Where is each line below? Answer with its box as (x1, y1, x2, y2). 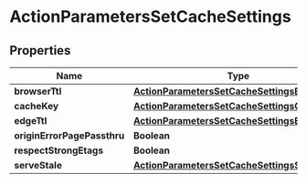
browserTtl (14, 85, 62, 97)
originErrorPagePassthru (14, 129, 125, 142)
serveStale (14, 159, 62, 171)
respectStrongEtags (14, 144, 103, 157)
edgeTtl (14, 115, 48, 127)
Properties (9, 43, 71, 58)
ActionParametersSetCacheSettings (9, 6, 291, 27)
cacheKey (14, 100, 59, 112)
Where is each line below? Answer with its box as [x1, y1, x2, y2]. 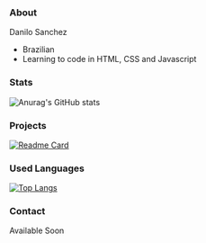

__TASK STATEMENT__: Omit the pictures and write out exactly the lines from the one containing "cacheKey (14, 100, 59, 112)" through the last line of the material.

__EXERCISE ANSWER__:
cacheKey (14, 100, 59, 112)
Where is each line below? Answer with its box as [x1, y1, x2, y2]. 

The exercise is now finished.